主演3人の仲の良さが出た『ふれる。』アフレコ収録

前田拳太郎さん。

――幼馴染3人のキャラクターの絶妙な距離感は、どのように出たのでしょうか?

 正直に言えば、アフレコは3人それぞれ別で録ることもできたんです。でも、長井龍雪監督の強いこだわりもあって、3人のスケジュールをなんとか合わせ、全員そろって収録することになりました。僕自身も地方ロケが続いていましたが、頑張って東京に戻って参加しました。

 本番以外の時間も、3人でずっとブースの中で雑談していて、その空気感みたいなものが、完成した作品にも自然とにじみ出ていると思います。僕たちは本職の声優さんではないので、対面でお芝居しながら収録するという、“俳優らしいアプローチ”になりましたが、それがまたとても有難い経験でした。

©2025「栄光のバックホーム」製作委員会

――最新出演映画となる『栄光のバックホーム』では、元阪神タイガースの横田慎太郎さんのチームメイト・北條史也さんを演じられましたが、役作りについては?

 まず取り組んだのは、体づくりでした。実は『君とゆきて咲く』の現場が終わってすぐに『栄光のバックホーム』が始まったので、京都にいる間から継続して筋トレをしていたんです。

 野球の練習は、主演の松谷鷹也さんをはじめ、野球経験者のキャストの方々に協力してもらいながら、手の皮がボロボロになるまで必死にやりました。さらに、野球をしている友人にも連絡を取り、夜に一緒にキャッチボールをしたり、自分のバッティングやピッチングの動画を送って改善点を教えてもらったりと、できることは全部やりました。

――実際、北條さんにお会いして、お話しを聞くことはありましたか?

 北條さんご本人にはお会いしていません。作品に入る前にお会いしてしまうと、どうしても意識してしまって、ご本人のマネをしたり、無意識に寄せてしまう気がしたので、結果的には会わずに役作りを進めて正解だったと思います。

 北條さんの動画や試合も、観すぎない程度に確認しました。それよりも、“北條史也”という役を通して、この映画が持つ大切なテーマをしっかり伝えることのほうが重要だと感じていました。

“リアルな人間らしい姿”を、作品の中で観てほしい

前田拳太郎さん。

――本作では、どんな新しい前田さんが観られると思いますか?

 毎回、新しい自分を見つけたくて、新しい自分を見つけるため、いろんな役を演じているのですが、今回の『栄光のバックホーム』は実際にあったお話ということもあり、これまでの作品以上に身近に感じることができる作品になったと思います。

 たとえば、最後に横田選手に話しかけるシーンや屋上でバッティングしているシーンなど、僕自身も「リアルな人間らしい姿を伝えられるんじゃないかな」と思って演じていたので、そんな内面の部分も観てほしいです。あと、見た目でいうなら、野球のユニホーム姿も、僕の新しい一面かもしれません。

©2025「栄光のバックホーム」製作委員会

――俳優としての今後の希望・展望を教えてください。

 「いい俳優とはどんな人だろう?」ということは、日頃からよく考えています。やはり、人の心をいちばん動かした俳優が“いい俳優”なのだと思います。しっかりと役に向き合っている人の演技には胸を打たれますし、そういう俳優に強く憧れます。
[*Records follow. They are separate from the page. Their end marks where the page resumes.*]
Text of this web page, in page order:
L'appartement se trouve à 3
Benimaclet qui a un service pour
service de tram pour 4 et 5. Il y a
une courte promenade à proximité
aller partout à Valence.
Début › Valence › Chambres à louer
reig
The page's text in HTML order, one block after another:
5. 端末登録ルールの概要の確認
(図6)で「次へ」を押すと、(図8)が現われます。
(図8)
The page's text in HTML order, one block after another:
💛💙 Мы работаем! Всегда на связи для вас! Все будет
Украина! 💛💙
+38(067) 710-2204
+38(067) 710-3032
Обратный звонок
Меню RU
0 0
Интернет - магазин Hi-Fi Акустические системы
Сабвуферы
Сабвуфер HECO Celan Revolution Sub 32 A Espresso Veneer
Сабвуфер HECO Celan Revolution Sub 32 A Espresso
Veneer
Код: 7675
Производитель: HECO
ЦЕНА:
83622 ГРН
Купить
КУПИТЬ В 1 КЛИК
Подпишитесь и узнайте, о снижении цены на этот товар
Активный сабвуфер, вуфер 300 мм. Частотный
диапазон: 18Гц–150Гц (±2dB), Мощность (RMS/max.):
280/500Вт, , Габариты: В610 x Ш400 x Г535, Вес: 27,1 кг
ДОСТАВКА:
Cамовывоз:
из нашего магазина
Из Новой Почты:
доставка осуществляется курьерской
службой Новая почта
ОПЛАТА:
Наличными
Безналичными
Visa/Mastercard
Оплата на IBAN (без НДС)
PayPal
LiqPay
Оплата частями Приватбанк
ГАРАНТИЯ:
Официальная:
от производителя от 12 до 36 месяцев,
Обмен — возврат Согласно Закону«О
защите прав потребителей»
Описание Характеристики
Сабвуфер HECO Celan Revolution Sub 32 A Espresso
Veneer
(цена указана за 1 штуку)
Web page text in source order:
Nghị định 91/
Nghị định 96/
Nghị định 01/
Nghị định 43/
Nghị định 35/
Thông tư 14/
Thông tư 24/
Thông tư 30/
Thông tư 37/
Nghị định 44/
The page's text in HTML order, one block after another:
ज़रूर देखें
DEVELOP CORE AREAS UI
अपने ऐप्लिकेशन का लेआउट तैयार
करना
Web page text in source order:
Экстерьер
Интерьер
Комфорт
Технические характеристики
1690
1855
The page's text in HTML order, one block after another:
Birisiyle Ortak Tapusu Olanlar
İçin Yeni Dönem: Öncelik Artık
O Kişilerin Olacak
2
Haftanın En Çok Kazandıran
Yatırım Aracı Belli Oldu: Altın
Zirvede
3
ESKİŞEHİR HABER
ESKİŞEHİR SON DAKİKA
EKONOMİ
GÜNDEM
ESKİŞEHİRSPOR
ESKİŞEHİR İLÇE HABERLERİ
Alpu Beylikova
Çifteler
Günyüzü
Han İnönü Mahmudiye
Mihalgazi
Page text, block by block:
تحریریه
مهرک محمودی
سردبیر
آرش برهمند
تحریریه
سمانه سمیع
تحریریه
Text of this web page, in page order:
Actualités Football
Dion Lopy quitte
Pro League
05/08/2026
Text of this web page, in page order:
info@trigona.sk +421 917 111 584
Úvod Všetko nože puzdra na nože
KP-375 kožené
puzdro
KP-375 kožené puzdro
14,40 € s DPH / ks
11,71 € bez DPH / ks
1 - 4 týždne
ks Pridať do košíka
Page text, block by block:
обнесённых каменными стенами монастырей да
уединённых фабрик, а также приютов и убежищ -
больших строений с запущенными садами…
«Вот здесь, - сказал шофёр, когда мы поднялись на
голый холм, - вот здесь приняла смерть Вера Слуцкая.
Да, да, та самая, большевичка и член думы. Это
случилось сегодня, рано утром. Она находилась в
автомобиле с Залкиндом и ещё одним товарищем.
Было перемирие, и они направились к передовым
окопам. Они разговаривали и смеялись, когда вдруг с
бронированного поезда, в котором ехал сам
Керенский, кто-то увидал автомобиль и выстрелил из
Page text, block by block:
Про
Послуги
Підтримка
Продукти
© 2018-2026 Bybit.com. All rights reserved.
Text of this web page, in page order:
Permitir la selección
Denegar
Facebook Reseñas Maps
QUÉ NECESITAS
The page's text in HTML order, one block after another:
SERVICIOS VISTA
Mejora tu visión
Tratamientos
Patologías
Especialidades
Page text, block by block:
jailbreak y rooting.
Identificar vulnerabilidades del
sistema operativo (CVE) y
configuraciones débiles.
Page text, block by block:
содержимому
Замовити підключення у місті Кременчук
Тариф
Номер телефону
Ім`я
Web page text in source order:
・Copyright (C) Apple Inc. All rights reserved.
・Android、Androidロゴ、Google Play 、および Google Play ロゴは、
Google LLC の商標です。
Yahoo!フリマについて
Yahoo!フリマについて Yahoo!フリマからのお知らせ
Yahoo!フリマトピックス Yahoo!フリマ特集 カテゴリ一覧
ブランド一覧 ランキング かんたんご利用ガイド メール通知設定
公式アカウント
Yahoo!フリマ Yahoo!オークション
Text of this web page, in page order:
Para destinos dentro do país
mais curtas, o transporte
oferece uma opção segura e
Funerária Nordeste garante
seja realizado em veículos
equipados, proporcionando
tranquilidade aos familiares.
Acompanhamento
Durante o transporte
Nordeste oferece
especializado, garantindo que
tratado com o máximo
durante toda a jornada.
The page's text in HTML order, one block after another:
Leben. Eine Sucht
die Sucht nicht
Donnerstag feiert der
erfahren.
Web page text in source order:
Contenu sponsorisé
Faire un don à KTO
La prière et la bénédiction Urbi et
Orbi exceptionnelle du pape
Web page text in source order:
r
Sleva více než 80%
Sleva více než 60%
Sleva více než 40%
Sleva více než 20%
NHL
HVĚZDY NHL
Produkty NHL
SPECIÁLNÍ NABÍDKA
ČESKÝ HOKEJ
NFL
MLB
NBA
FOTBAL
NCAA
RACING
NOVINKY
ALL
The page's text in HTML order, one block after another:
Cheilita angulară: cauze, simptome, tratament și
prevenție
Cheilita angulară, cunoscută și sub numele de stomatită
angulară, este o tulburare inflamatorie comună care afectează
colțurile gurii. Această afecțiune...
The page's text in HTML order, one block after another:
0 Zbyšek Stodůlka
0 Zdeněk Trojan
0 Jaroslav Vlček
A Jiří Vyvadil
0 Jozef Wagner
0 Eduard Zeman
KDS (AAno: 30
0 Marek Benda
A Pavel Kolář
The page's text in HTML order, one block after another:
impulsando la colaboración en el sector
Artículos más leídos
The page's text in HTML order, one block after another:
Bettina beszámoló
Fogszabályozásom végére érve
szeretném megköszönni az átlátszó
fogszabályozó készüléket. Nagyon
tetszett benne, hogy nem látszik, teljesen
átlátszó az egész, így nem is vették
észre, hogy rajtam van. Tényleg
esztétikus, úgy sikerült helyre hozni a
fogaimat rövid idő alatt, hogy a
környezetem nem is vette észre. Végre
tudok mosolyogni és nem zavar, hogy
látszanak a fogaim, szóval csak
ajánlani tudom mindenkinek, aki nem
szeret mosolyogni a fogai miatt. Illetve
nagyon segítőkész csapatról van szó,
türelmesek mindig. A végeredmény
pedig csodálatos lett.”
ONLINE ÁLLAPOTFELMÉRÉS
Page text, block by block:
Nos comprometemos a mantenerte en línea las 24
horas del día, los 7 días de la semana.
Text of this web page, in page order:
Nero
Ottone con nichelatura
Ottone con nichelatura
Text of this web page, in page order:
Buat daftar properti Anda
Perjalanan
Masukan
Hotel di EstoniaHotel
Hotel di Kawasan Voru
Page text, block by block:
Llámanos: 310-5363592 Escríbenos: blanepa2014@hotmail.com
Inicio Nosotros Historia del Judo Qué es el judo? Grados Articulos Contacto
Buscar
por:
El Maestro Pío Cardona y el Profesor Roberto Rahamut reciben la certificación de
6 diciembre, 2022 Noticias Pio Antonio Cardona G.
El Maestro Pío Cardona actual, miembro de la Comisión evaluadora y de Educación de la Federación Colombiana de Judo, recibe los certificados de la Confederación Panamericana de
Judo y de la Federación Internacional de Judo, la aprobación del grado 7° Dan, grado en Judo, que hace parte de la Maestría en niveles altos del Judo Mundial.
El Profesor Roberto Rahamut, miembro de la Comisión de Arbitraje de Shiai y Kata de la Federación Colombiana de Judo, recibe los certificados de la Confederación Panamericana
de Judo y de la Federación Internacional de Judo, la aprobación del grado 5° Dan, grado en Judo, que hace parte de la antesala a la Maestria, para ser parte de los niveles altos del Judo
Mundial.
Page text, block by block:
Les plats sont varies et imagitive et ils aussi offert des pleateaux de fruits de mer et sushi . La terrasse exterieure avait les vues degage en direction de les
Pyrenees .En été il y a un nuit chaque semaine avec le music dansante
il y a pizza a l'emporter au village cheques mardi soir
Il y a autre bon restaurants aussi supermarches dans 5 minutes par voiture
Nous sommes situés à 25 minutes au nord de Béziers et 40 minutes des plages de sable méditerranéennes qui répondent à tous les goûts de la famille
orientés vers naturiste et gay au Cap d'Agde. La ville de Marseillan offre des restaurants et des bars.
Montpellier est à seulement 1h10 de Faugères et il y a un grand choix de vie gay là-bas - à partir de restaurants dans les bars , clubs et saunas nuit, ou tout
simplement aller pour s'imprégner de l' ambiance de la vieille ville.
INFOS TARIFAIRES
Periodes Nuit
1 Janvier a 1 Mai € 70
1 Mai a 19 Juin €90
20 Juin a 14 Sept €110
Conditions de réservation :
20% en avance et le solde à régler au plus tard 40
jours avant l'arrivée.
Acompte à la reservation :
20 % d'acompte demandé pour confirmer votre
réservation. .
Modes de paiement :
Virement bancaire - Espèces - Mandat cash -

 そして、自分の“良いところ”だけではなく、弱さや汚さも含めてすべてさらけ出せる俳優になりたいとも思っています。

――憧れの先輩や共演したい方はいますか?

 「この人と一緒にお芝居したら、自分の中の何かが変わりそうだな」と感じる方は、本当にたくさんいます。ただ、明確に「この人です」と言葉にしてしまうと、その人になりたくなってしまいそうで……。それに、みなさんライバルでもあるので、こういう場ではあまりお名前を出すのは控えさせてください(笑)。

前田拳太郎(まえだ・けんたろう)

1999年9月6日生まれ、埼玉県出身。2021年に俳優デビューし、同年には「仮面ライダーリバイス」で初主演を務める。そのほかの主なドラマ出演作に、「女神の教室~リーガル青春白書~」(23年)、「君とゆきて咲く~新選組青春録~」(24年)、「PJ~航空救難団~」(25年)などがある。また、劇場アニメ『ふれる。』(24年)では主人公の声優を務めている。